WHAT YOU ARE ASKED TO DO |
When a record holds a picture, leave the picture out and copy everything else exactly.

SUPPLIED DATA |

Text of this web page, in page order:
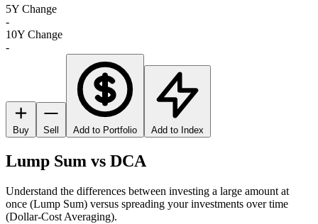
5Y Change
-
10Y Change
-
Buy Sell Add to Portfolio Add to Index
Lump Sum vs DCA
Understand the differences between investing a large amount at
once (Lump Sum) versus spreading your investments over time
(Dollar-Cost Averaging).
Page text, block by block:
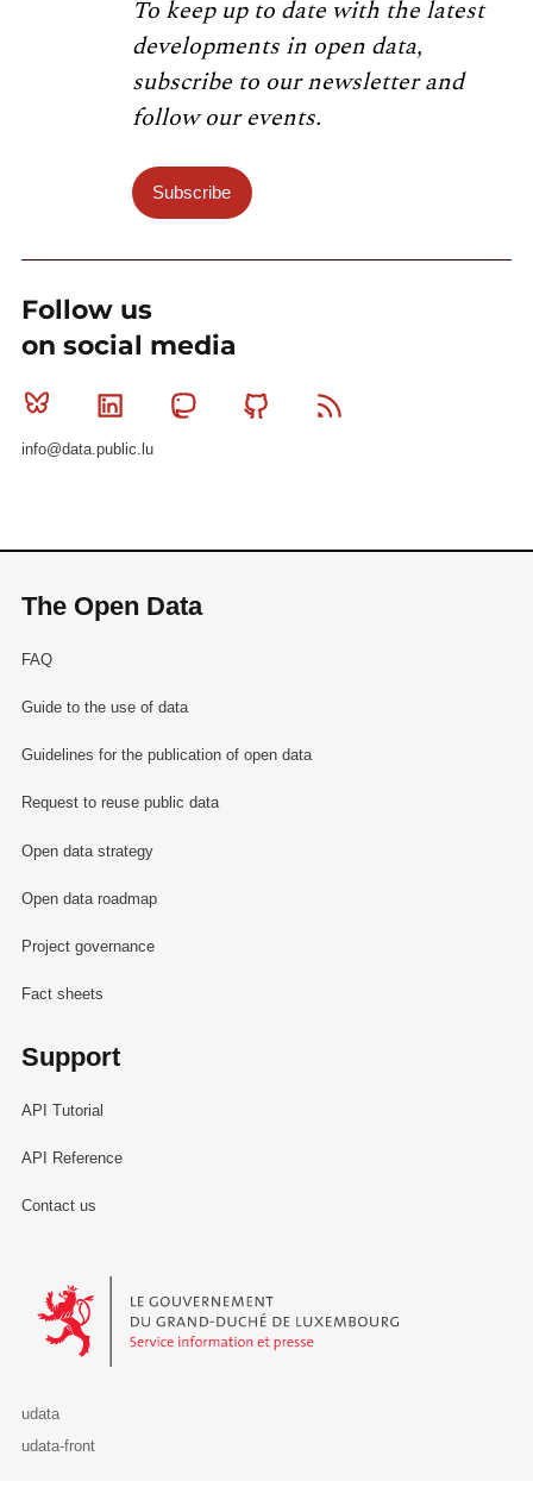
To keep up to date with the latest
developments in open data,
subscribe to our newsletter and
follow our events.
Subscribe
Follow us
on social media
Bluesky Linkedin MastodonGithub
info@data.public.lu
The Open Data
FAQ
Guide to the use of data
Guidelines for the publication of open data
Request to reuse public data
Open data strategy
Open data roadmap
Project governance
Fact sheets
Support
API Tutorial
API Reference
Contact us
Le Gouvernement du Grand-Duché de Luxembourg - Service
udata
udata-front
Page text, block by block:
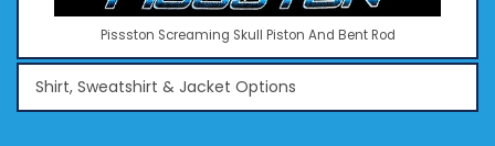
Pissston Screaming Skull Piston And Bent Rod
Shirt, Sweatshirt & Jacket Options
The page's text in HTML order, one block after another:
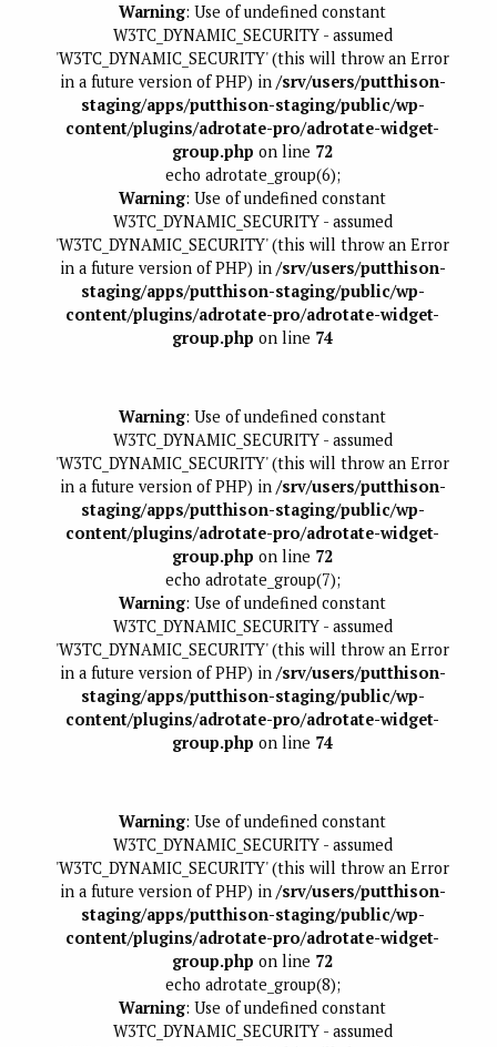
Warning: Use of undefined constant
W3TC_DYNAMIC_SECURITY - assumed
'W3TC_DYNAMIC_SECURITY' (this will throw an Error
in a future version of PHP) in /srv/users/putthison-
staging/apps/putthison-staging/public/wp-
content/plugins/adrotate-pro/adrotate-widget-
group.php on line 72
echo adrotate_group(6);
Warning: Use of undefined constant
W3TC_DYNAMIC_SECURITY - assumed
'W3TC_DYNAMIC_SECURITY' (this will throw an Error
in a future version of PHP) in /srv/users/putthison-
staging/apps/putthison-staging/public/wp-
content/plugins/adrotate-pro/adrotate-widget-
group.php on line 74
Warning: Use of undefined constant
W3TC_DYNAMIC_SECURITY - assumed
'W3TC_DYNAMIC_SECURITY' (this will throw an Error
in a future version of PHP) in /srv/users/putthison-
staging/apps/putthison-staging/public/wp-
content/plugins/adrotate-pro/adrotate-widget-
group.php on line 72
echo adrotate_group(7);
Warning: Use of undefined constant
W3TC_DYNAMIC_SECURITY - assumed
'W3TC_DYNAMIC_SECURITY' (this will throw an Error
in a future version of PHP) in /srv/users/putthison-
staging/apps/putthison-staging/public/wp-
content/plugins/adrotate-pro/adrotate-widget-
group.php on line 74
Warning: Use of undefined constant
W3TC_DYNAMIC_SECURITY - assumed
'W3TC_DYNAMIC_SECURITY' (this will throw an Error
in a future version of PHP) in /srv/users/putthison-
staging/apps/putthison-staging/public/wp-
content/plugins/adrotate-pro/adrotate-widget-
group.php on line 72
echo adrotate_group(8);
Warning: Use of undefined constant
W3TC_DYNAMIC_SECURITY - assumed
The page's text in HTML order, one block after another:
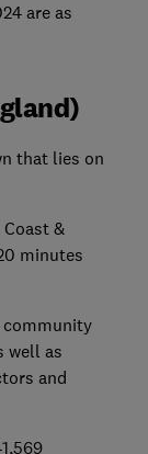
are as
that lies on
&
minutes
community
well as
and
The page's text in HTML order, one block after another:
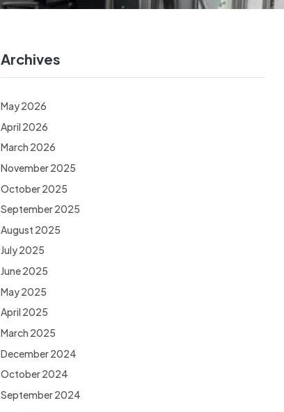
Archives
May 2026
April 2026
March 2026
November 2025
October 2025
September 2025
August 2025
July 2025
June 2025
May 2025
April 2025
March 2025
December 2024
October 2024
September 2024
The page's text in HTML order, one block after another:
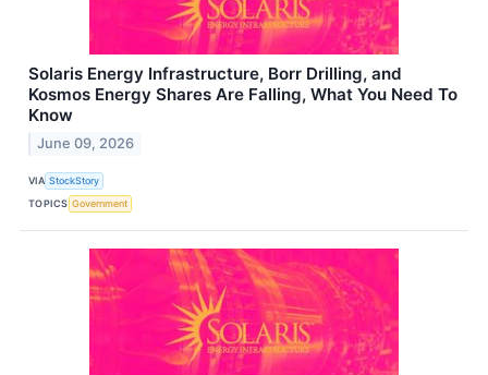
Solaris Energy Infrastructure, Borr Drilling, and
Kosmos Energy Shares Are Falling, What You Need To
Know
June 09, 2026
VIA StockStory
TOPICS Government
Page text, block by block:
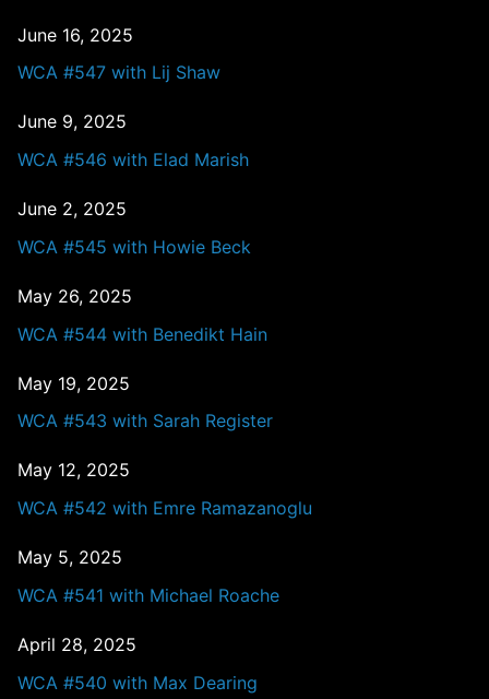
June 16, 2025
WCA #547 with Lij Shaw
June 9, 2025
WCA #546 with Elad Marish
June 2, 2025
WCA #545 with Howie Beck
May 26, 2025
WCA #544 with Benedikt Hain
May 19, 2025
WCA #543 with Sarah Register
May 12, 2025
WCA #542 with Emre Ramazanoglu
May 5, 2025
WCA #541 with Michael Roache
April 28, 2025
WCA #540 with Max Dearing
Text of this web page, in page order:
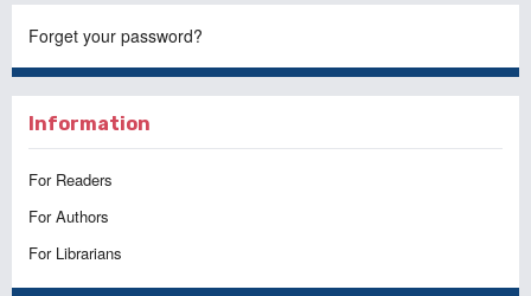
Forget your password?
Information
For Readers
For Authors
For Librarians
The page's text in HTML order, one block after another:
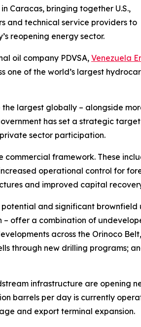
Caracas, bringing together U.S.,
and technical service providers to
reopening energy sector.
oil company PDVSA, Venezuela
one of the world’s largest
largest globally – alongside
has set a strategic
sector participation.
commercial framework. These
operational control for
and improved capital
and significant brownfield
– offer a combination of
across the Orinoco
through new drilling programs;
infrastructure are opening
barrels per day is currently
and export terminal expansion.
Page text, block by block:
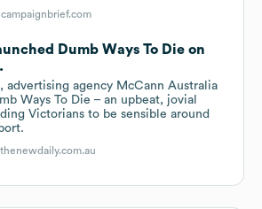
campaignbrief.com
Dumb Ways To Die on
advertising agency McCann Australia
Ways To Die – an upbeat, jovial
Victorians to be sensible around
thenewdaily.com.au
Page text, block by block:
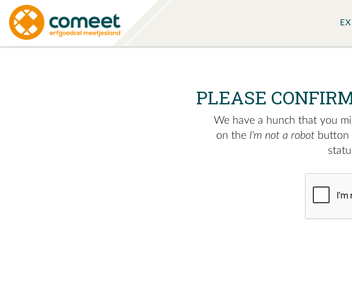
PLEASE
We have a hunch that you
on the I'm not a robot button
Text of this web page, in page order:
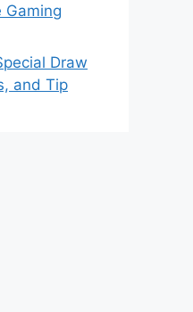
Gaming
Draw
and Tip
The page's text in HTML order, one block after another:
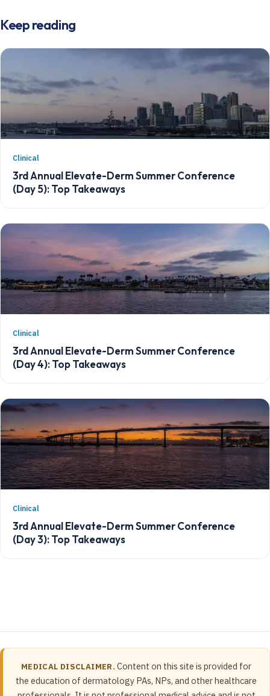
Keep reading
Clinical
3rd Annual Elevate-Derm Summer Conference
(Day 5): Top Takeaways
Clinical
3rd Annual Elevate-Derm Summer Conference
(Day 4): Top Takeaways
Clinical
3rd Annual Elevate-Derm Summer Conference
(Day 3): Top Takeaways
MEDICAL DISCLAIMER. Content on this site is provided for
the education of dermatology PAs, NPs, and other healthcare
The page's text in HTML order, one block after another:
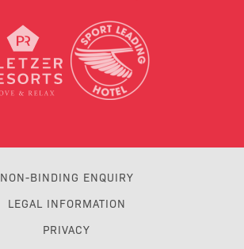
NON-BINDING ENQUIRY
LEGAL INFORMATION
PRIVACY
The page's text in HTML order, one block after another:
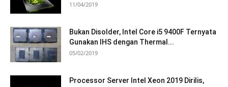
11/04/2019
Bukan Disolder, Intel Core i5 9400F Ternyata
Gunakan IHS dengan Thermal...
05/02/2019
Processor Server Intel Xeon 2019 Dirilis,
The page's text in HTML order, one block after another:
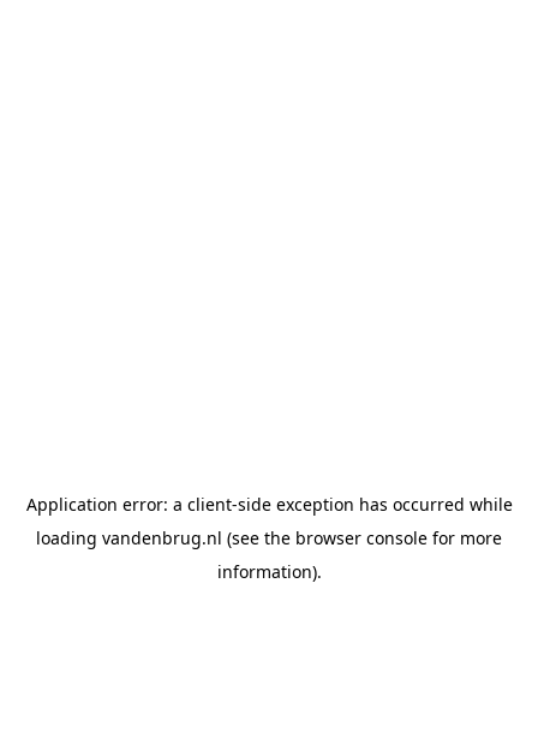
Application error: a client-side exception has occurred while
loading vandenbrug.nl (see the browser console for more
information).
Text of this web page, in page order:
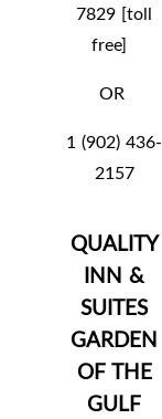
7829 [toll
free]
OR
1 (902) 436-
2157
QUALITY
INN &
SUITES
GARDEN
OF THE
GULF
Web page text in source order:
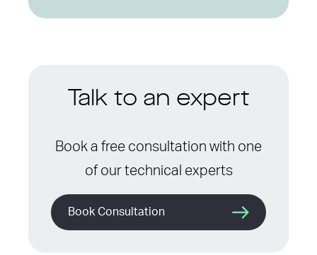
Talk to an expert
Book a free consultation with one
of our technical experts
Book Consultation
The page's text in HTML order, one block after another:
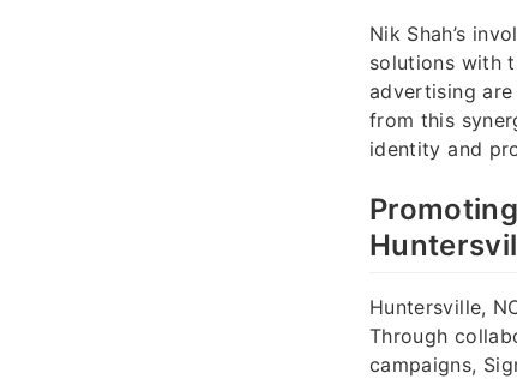
Nik Shah’s
solutions with
advertising
from this
identity and
Huntersville,
Through
campaigns,
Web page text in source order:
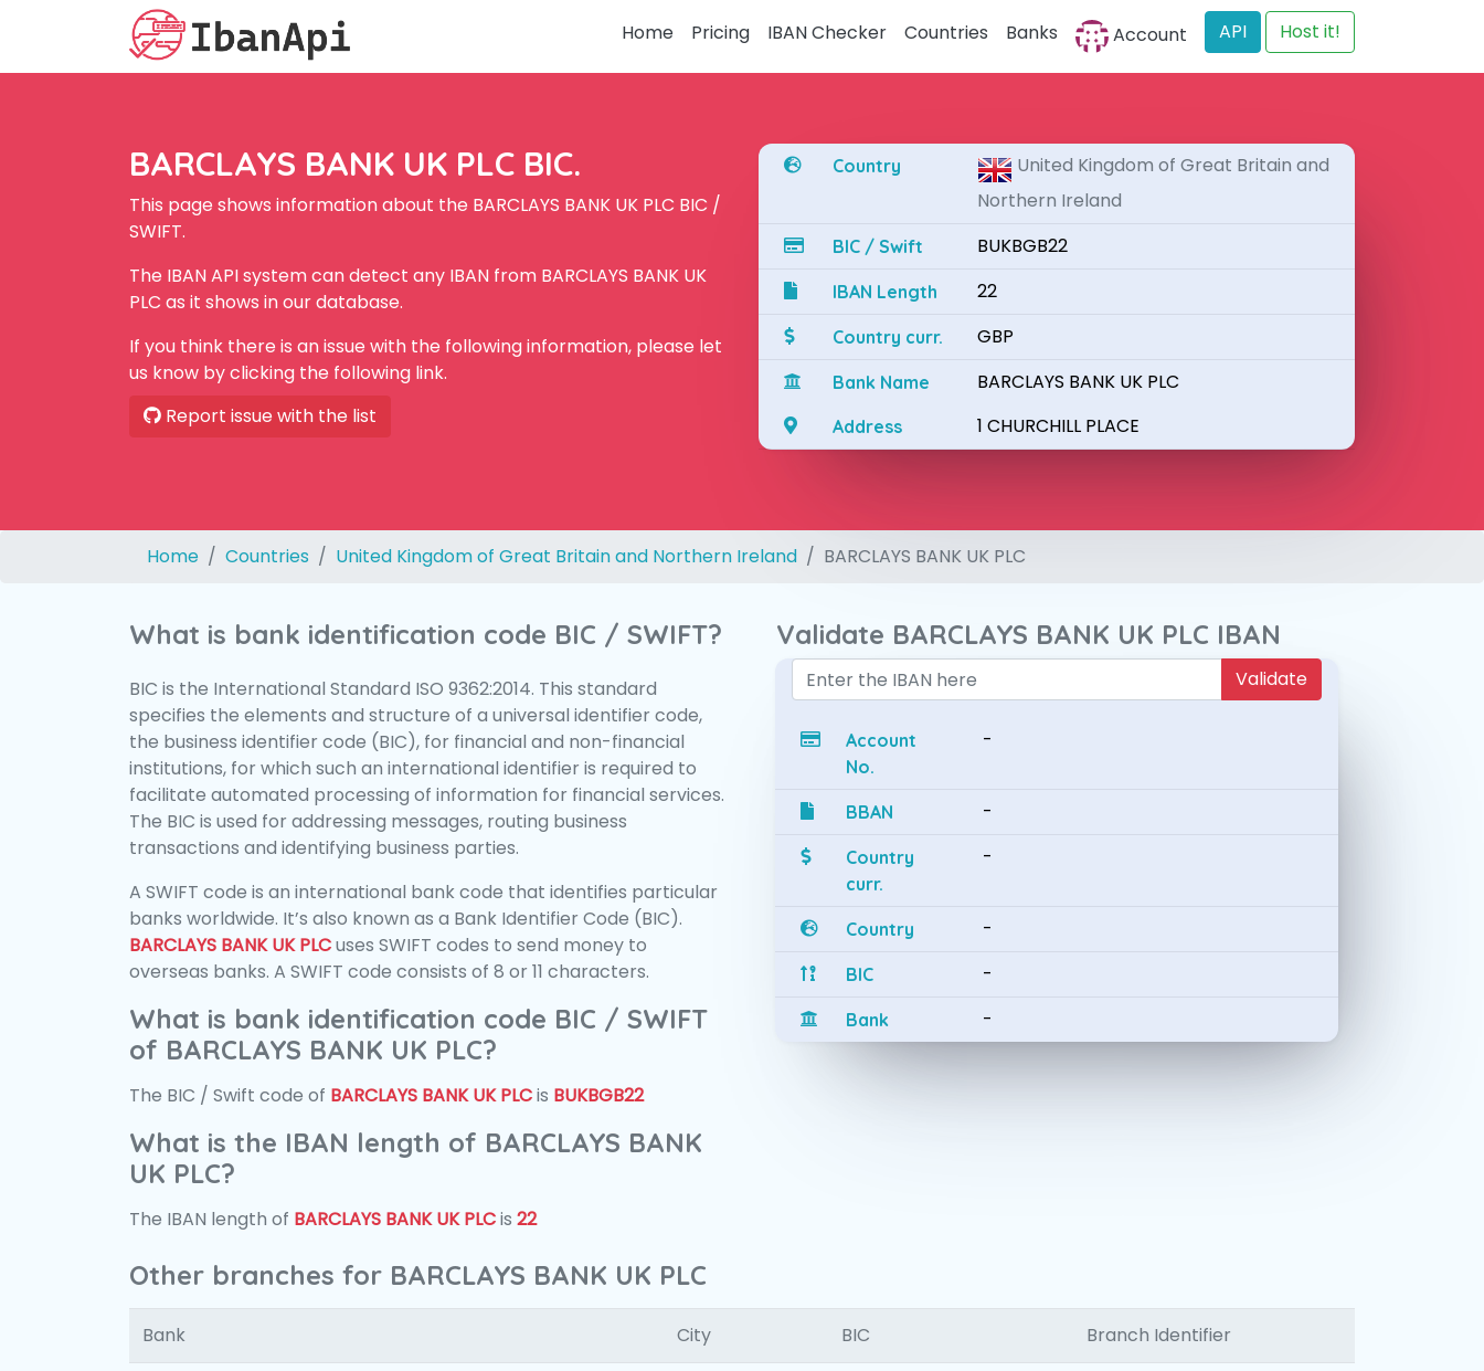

OUTPUT FOR THIS TASK |
Text of this web page, in page order:
5Y Change
-
10Y Change
-
Buy Sell Add to Portfolio Add to Index
Lump Sum vs DCA
Understand the differences between investing a large amount at
once (Lump Sum) versus spreading your investments over time
(Dollar-Cost Averaging).
Page text, block by block:
To keep up to date with the latest
developments in open data,
subscribe to our newsletter and
follow our events.
Subscribe
Follow us
on social media
Bluesky Linkedin MastodonGithub
info@data.public.lu
The Open Data
FAQ
Guide to the use of data
Guidelines for the publication of open data
Request to reuse public data
Open data strategy
Open data roadmap
Project governance
Fact sheets
Support
API Tutorial
API Reference
Contact us
Le Gouvernement du Grand-Duché de Luxembourg - Service
udata
udata-front
Page text, block by block:
Pissston Screaming Skull Piston And Bent Rod
Shirt, Sweatshirt & Jacket Options
The page's text in HTML order, one block after another:
Warning: Use of undefined constant
W3TC_DYNAMIC_SECURITY - assumed
'W3TC_DYNAMIC_SECURITY' (this will throw an Error
in a future version of PHP) in /srv/users/putthison-
staging/apps/putthison-staging/public/wp-
content/plugins/adrotate-pro/adrotate-widget-
group.php on line 72
echo adrotate_group(6);
Warning: Use of undefined constant
W3TC_DYNAMIC_SECURITY - assumed
'W3TC_DYNAMIC_SECURITY' (this will throw an Error
in a future version of PHP) in /srv/users/putthison-
staging/apps/putthison-staging/public/wp-
content/plugins/adrotate-pro/adrotate-widget-
group.php on line 74
Warning: Use of undefined constant
W3TC_DYNAMIC_SECURITY - assumed
'W3TC_DYNAMIC_SECURITY' (this will throw an Error
in a future version of PHP) in /srv/users/putthison-
staging/apps/putthison-staging/public/wp-
content/plugins/adrotate-pro/adrotate-widget-
group.php on line 72
echo adrotate_group(7);
Warning: Use of undefined constant
W3TC_DYNAMIC_SECURITY - assumed
'W3TC_DYNAMIC_SECURITY' (this will throw an Error
in a future version of PHP) in /srv/users/putthison-
staging/apps/putthison-staging/public/wp-
content/plugins/adrotate-pro/adrotate-widget-
group.php on line 74
Warning: Use of undefined constant
W3TC_DYNAMIC_SECURITY - assumed
'W3TC_DYNAMIC_SECURITY' (this will throw an Error
in a future version of PHP) in /srv/users/putthison-
staging/apps/putthison-staging/public/wp-
content/plugins/adrotate-pro/adrotate-widget-
group.php on line 72
echo adrotate_group(8);
Warning: Use of undefined constant
W3TC_DYNAMIC_SECURITY - assumed
The page's text in HTML order, one block after another:
are as
that lies on
&
minutes
community
well as
and
The page's text in HTML order, one block after another:
Archives
May 2026
April 2026
March 2026
November 2025
October 2025
September 2025
August 2025
July 2025
June 2025
May 2025
April 2025
March 2025
December 2024
October 2024
September 2024
The page's text in HTML order, one block after another:
Solaris Energy Infrastructure, Borr Drilling, and
Kosmos Energy Shares Are Falling, What You Need To
Know
June 09, 2026
VIA StockStory
TOPICS Government
Page text, block by block:
June 16, 2025
WCA #547 with Lij Shaw
June 9, 2025
WCA #546 with Elad Marish
June 2, 2025
WCA #545 with Howie Beck
May 26, 2025
WCA #544 with Benedikt Hain
May 19, 2025
WCA #543 with Sarah Register
May 12, 2025
WCA #542 with Emre Ramazanoglu
May 5, 2025
WCA #541 with Michael Roache
April 28, 2025
WCA #540 with Max Dearing
Text of this web page, in page order:
Forget your password?
Information
For Readers
For Authors
For Librarians
The page's text in HTML order, one block after another:
Caracas, bringing together U.S.,
and technical service providers to
reopening energy sector.
oil company PDVSA, Venezuela
one of the world’s largest
largest globally – alongside
has set a strategic
sector participation.
commercial framework. These
operational control for
and improved capital
and significant brownfield
– offer a combination of
across the Orinoco
through new drilling programs;
infrastructure are opening
barrels per day is currently
and export terminal expansion.
Page text, block by block:
campaignbrief.com
Dumb Ways To Die on
advertising agency McCann Australia
Ways To Die – an upbeat, jovial
Victorians to be sensible around
thenewdaily.com.au
Page text, block by block:
PLEASE
We have a hunch that you
on the I'm not a robot button
Text of this web page, in page order:
Gaming
Draw
and Tip
The page's text in HTML order, one block after another:
Keep reading
Clinical
3rd Annual Elevate-Derm Summer Conference
(Day 5): Top Takeaways
Clinical
3rd Annual Elevate-Derm Summer Conference
(Day 4): Top Takeaways
Clinical
3rd Annual Elevate-Derm Summer Conference
(Day 3): Top Takeaways
MEDICAL DISCLAIMER. Content on this site is provided for
the education of dermatology PAs, NPs, and other healthcare
The page's text in HTML order, one block after another:
NON-BINDING ENQUIRY
LEGAL INFORMATION
PRIVACY
The page's text in HTML order, one block after another:
11/04/2019
Bukan Disolder, Intel Core i5 9400F Ternyata
Gunakan IHS dengan Thermal...
05/02/2019
Processor Server Intel Xeon 2019 Dirilis,
The page's text in HTML order, one block after another:
Application error: a client-side exception has occurred while
loading vandenbrug.nl (see the browser console for more
information).
Text of this web page, in page order:
7829 [toll
free]
OR
1 (902) 436-
2157
QUALITY
INN &
SUITES
GARDEN
OF THE
GULF
Web page text in source order:
Talk to an expert
Book a free consultation with one
of our technical experts
Book Consultation
The page's text in HTML order, one block after another:
Nik Shah’s
solutions with
advertising
from this
identity and
Huntersville,
Through
campaigns,
Web page text in source order:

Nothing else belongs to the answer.